India smartphone shipment grows 11 pc in Q1 to 30 mn units: IDC

However, the smartphone market remained almost flat compared to the previous quarter, it added.

Update: 2018-05-14 10:56 GMT
In order to boost the Make-in-India initiative, the Centre on Friday hiked import duties on smartphones, television sets, microwave and LED lamps among other electronic items.

New Delhi: Smartphone shipments in India grew by 11 per cent to 30 million units in the first three months of this year -- a record high for the first quarter, as per research firm IDC.

In contrast, about 27 million smartphones were shipped in India in the first quarter of 2017. As per the latest IDC data, Xiaomi maintained its lead in the smartphone market for the second consecutive quarter with 30.3 per cent share, followed by Samsung (25.1 per cent), Oppo (7.4 per cent), vivo (6.7 per cent) and Transsion (4.6 per cent).

However, the smartphone market remained almost flat compared to the previous quarter, it added.

"Xiaomi maintained its lead in the market for second quarter in a row with further expansion in the offline channel and popularity of its models such as Redmi 5A and Redmi Note 5. Various other companies, on the other hand, used the online channel to expand their share in the market, notable amongst those being Honor, iVOOMi and Tenor (10.or)," IDC said.

It added that online channel accounted for facilitating 36 per cent of the smartphone sales in the March quarter compared to 34.2 per cent in the fourth quarter of 2017. IDC India Senior Market Analyst Jaipal Singh said the smartphone market in India is expected to continue its double-digit growth in 2018 with the popularity and focus on budget phones, efforts by ecosystem to make devices more affordable with finance schemes, aggressive offline expansion by key players and push by the online platforms driving this growth.

As per IDC data, the ultra-high-end segment (USD 600/Rs 40,000 and above) saw a year-on-year growth of 68 per cent, largely due to strong shipments of Samsung Galaxy S9 series.
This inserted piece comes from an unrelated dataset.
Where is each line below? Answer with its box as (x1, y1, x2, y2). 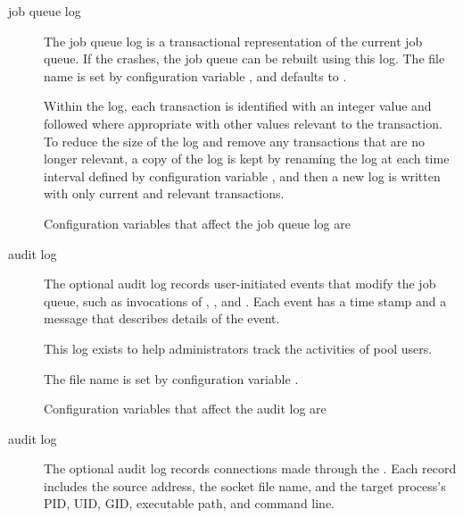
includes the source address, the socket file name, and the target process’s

OnePlus continued to keep more than 50 per cent share in the US 400-600 segment (Rs 27,000-40,000) on the back of popular models like OnePlus 5 and 5T.

Senior Market Analyst at IDC India, Upasana Joshi said retailers and distributors in the offline channel fear a cut in their commissions to absorb the impact of price hikes as handset makers reel under margin pressure from increasing custom duty and raw material costs.

"Having said that, these partners will have to chalk out a way to mitigate some of the additional burden through special offers or schemes to the end buyer," Joshi said.

She explained that the recent import duty hike on PCBs, camera modules and connectors by the Indian government puts cost pressure on the smartphone companies, till such time that they set up lines for CKD (Complete Knock Down) type of manufacturing to reduce this impact.

"This will increase the challenges for smaller companies even more," she added.

While IDC did not give out shipment numbers for the feature phone segment, it said the 4G feature phone market in India continued to grow at more than 50 per cent quarter-on-quarter, driven primarily by Jio Phone. Reliance Industries (Jio) had a 38.4 per cent share of the feature phone market in the March quarter, followed by Samsung (10.4 per cent), Transsion (7.9 per cent), Lava (6 per cent) and Micromax (4.7 per cent).